*** Opening of WORKING DATA ***
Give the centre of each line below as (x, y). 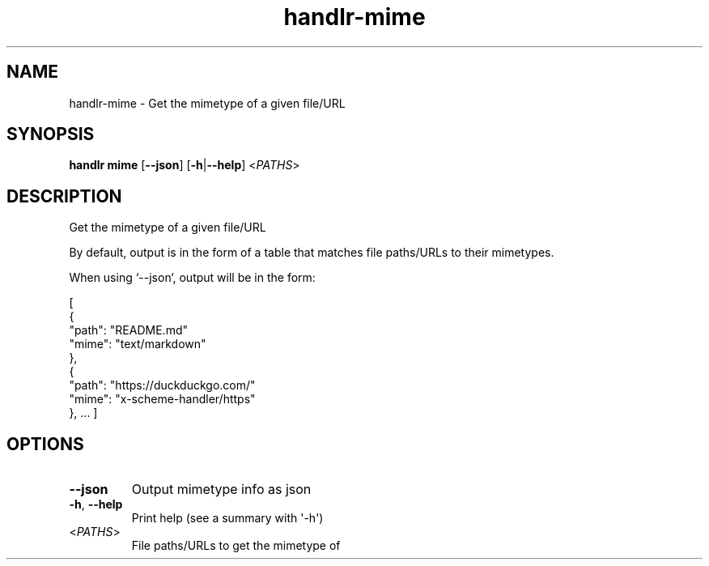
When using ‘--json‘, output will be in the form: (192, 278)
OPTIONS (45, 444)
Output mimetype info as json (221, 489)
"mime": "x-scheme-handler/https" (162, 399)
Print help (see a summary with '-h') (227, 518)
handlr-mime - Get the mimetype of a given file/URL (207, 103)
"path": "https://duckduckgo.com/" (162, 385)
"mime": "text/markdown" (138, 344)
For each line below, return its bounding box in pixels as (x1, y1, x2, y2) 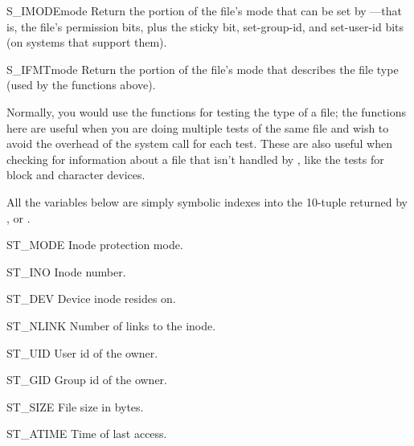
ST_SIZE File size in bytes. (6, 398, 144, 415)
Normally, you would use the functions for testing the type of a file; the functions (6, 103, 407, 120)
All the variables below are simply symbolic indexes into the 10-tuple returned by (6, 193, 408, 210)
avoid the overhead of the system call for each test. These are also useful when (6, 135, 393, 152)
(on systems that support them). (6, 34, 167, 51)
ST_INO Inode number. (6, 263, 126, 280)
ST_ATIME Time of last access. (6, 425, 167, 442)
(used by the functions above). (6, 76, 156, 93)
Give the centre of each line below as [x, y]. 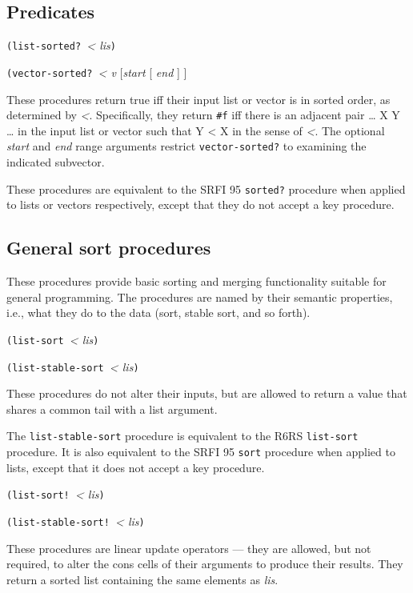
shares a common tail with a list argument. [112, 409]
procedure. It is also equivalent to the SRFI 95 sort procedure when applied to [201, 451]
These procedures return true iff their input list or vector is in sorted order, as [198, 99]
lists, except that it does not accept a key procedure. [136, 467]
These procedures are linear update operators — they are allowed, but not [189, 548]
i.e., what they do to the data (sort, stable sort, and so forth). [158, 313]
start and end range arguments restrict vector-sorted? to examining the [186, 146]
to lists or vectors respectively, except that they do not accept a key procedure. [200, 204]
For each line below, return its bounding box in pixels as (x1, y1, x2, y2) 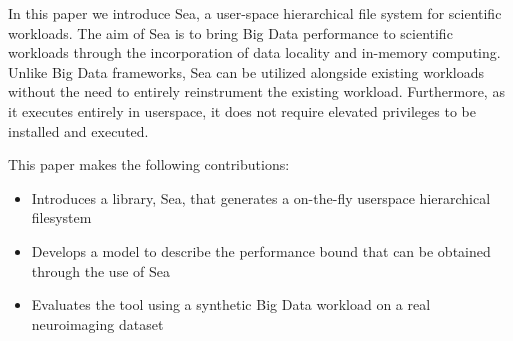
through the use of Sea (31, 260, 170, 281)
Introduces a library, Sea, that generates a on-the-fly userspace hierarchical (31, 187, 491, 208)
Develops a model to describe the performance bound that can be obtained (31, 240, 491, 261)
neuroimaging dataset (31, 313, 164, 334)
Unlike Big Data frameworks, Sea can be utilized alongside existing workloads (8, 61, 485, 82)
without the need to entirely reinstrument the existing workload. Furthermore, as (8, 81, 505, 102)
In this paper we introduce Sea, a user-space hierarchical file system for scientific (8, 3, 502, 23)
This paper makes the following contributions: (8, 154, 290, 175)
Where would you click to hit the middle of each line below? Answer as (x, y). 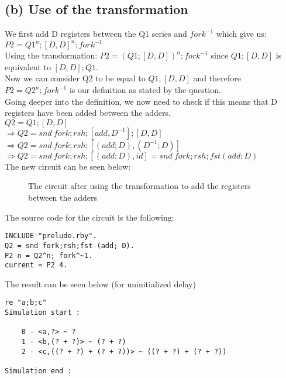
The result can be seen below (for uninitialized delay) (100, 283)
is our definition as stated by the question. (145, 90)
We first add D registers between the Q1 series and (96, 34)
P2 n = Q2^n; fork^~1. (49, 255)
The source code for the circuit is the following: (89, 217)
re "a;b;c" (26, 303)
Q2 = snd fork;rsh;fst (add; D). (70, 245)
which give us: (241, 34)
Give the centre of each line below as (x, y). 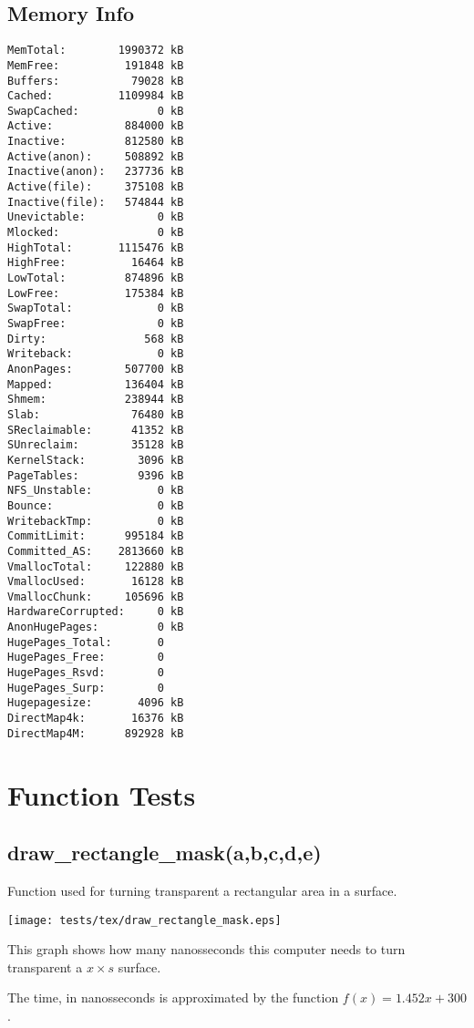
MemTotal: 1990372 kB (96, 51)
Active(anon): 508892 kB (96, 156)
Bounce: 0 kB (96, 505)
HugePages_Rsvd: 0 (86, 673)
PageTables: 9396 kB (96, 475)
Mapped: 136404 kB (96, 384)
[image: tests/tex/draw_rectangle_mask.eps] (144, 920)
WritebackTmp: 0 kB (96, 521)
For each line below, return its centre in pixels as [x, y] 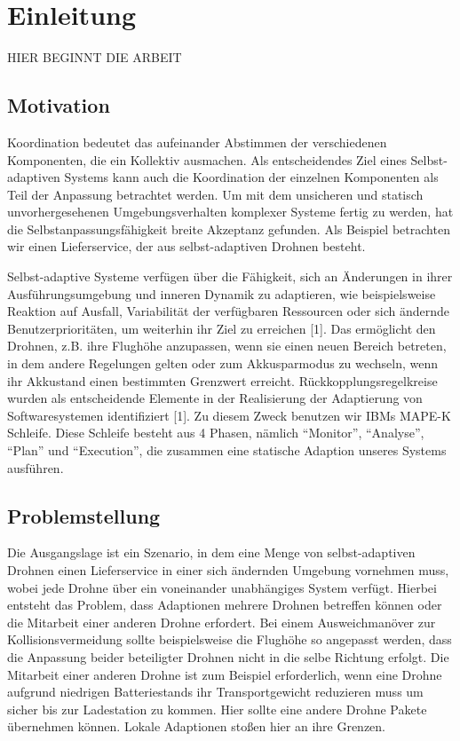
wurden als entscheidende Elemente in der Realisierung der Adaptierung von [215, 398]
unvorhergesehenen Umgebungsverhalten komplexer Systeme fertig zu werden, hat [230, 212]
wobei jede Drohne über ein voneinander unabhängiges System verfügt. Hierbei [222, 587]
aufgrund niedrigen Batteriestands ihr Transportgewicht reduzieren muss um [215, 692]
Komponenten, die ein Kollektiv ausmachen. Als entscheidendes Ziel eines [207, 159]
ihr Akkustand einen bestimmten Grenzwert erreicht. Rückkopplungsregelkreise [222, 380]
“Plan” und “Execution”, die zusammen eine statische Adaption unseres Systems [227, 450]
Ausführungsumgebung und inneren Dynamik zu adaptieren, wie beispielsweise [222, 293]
*** Close of WORKING DATA ***
EXERCISE DETAILS:
Where a line of the records includes "that", copy it.

THE ANSWER:
(on systems that support them). (6, 34, 167, 51)
lists, except that it does not accept a key procedure. [136, 467]
to lists or vectors respectively, except that they do not accept a key procedure. [200, 204]
Introduces a library, Sea, that generates a on-the-fly userspace hierarchical (31, 187, 491, 208)
Develops a model to describe the performance bound that can be obtained (31, 240, 491, 261)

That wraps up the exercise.